There were ten of us, including two guides. Francine and I, co-workers and friends, were the rookies, having canoed once before as practice for the trip. Samantha and Lesley from “The Twin Cities”, were together. The others came solo. After stuffing our belongings into water proof packs and learning safety procedures, we paired into tandem canoes. Francine and I shoved off in the middle of the group, but slipped to last.
I paddled fast as my two-month gym training allowed. She commented on sandstone cliffs and the tingly smell of pine. Like a lifer on a one week release she called to an eagle, begging to trade places for an hour, or two, or forever. That’s Francine, shooting for the sky, skipping the stage of simply standing. Samantha and Lesley paddled upstream, circled us, and hustled back downstream. Their hint to hurry didn’t work. Francine spotted a white-tailed deer, then a great blue heron, each as motionless as we were.
Slow, sloppy raindrops splattered the river before we pulled into our first campsite. I draped my jacket over my head. Tom-the-guide, appearing as if he stepped from the cover of Outdoor Magazine, swung Francine from her canoe sling, his muscled arms hugging her, her useless legs dangling. She raised her back––which enhanced her ample breasts––and thanked him in a breathy voice. He returned an amused wink.
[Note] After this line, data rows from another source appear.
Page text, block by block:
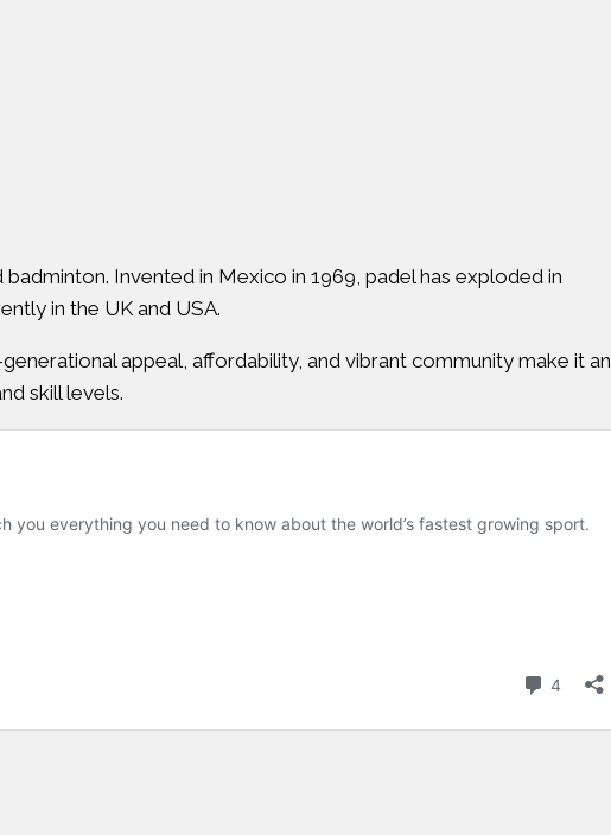
Invented in Mexico in 1969, padel has exploded in
in the UK and USA.
appeal, affordability, and vibrant community make it an
skill levels.
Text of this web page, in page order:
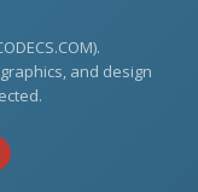
and design
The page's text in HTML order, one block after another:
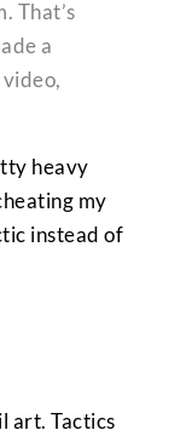
That’s
a
heavy
my
instead of
art. Tactics
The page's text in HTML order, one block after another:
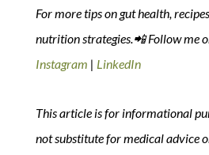
For more tips on gut health,
nutrition strategies.📲 Follow me
Instagram | LinkedIn
This article is for informational
not substitute for medical advice
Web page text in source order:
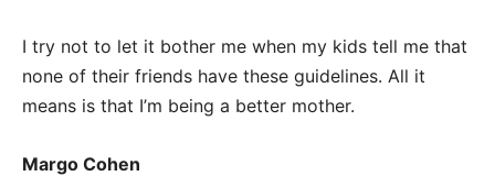
I try not to let it bother me when my kids tell me that
none of their friends have these guidelines. All it
means is that I’m being a better mother.
Margo Cohen
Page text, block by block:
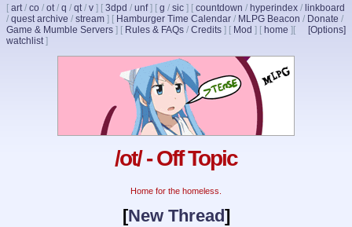
[ art/ co / ot/ q / qt/ v ] [ 3dpd / unf] [ g / sic ] [ countdown / hyperindex / linkboard
/ quest archive / stream ] [ Hamburger Time Calendar / MLPG Beacon / Donate /
Game & Mumble Servers ] [ Rules & FAQs / Credits ] [ Mod ] [ home ] [Options]
[
watchlist]
/ot/ - Off Topic
Home for the homeless.
[New Thread]
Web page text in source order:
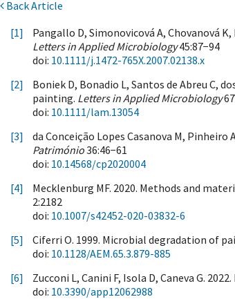
Back Article
[1]
Pangallo D, Simonovicová A, Chovanová
Letters in Applied Microbiology45:87−94
doi: 10.1111/j.1472-765X.2007.02138.x
[2]
Boniek D, Bonadio L, Santos de Abreu C,
painting. Letters in Applied Microbiology
doi: 10.1111/lam.13054
[3]
da Conceição Lopes Casanova M,
Património36:46−61
doi: 10.14568/cp2020004
[4]
Mecklenburg MF. 2020. Methods and
2:2182
doi: 10.1007/s42452-020-03832-6
[5]
Ciferri O. 1999. Microbial degradation of
doi: 10.1128/AEM.65.3.879-885
[6]
Zucconi L, Canini F, Isola D, Caneva G.
doi: 10.3390/app12062988
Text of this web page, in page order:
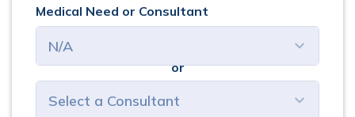
Medical Need or Consultant
or
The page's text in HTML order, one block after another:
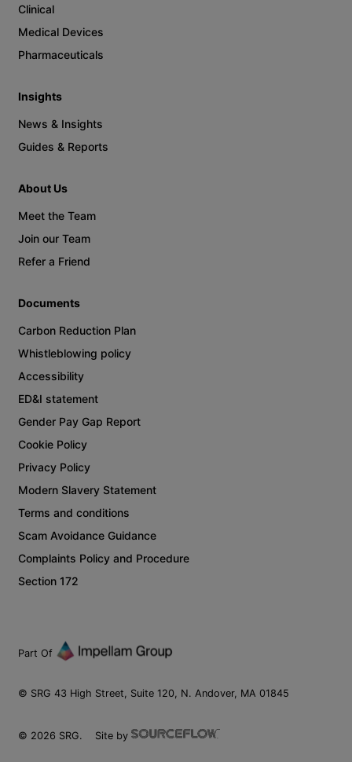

By the time we set up tents the rain danced faster, grew frenzied, and drenched everything, canceling the scheduled bonding over a crackling campfire.
Everyone escaped to their own tents. While Francine and I ate cheese sticks and trail mix, she went on about Tom-the-guide as though lifting her 108 pounds was herculean. A brief infatuation under the atmosphere of moose antlers was a distraction from Jake who recently dumped her. She missed the thrill of flying blurry-quick down the highway on the back of Jake’s Harley, the wind screaming, the bike roar deafening. Jake’s leaving hadn’t steamrolled her, but she ached for that motorcycle.
In the morning the group hustled as though there was reason to hurry. Arnold, a custodian from Cleveland with droopy eyes, and ears that reminded me of Yoda, helped Francine and me take down our borrowed tent, an undertaking not as simple as had been promised. Becca, the lead guide, suggested I switch canoes with Arnold to speed our progress on the river.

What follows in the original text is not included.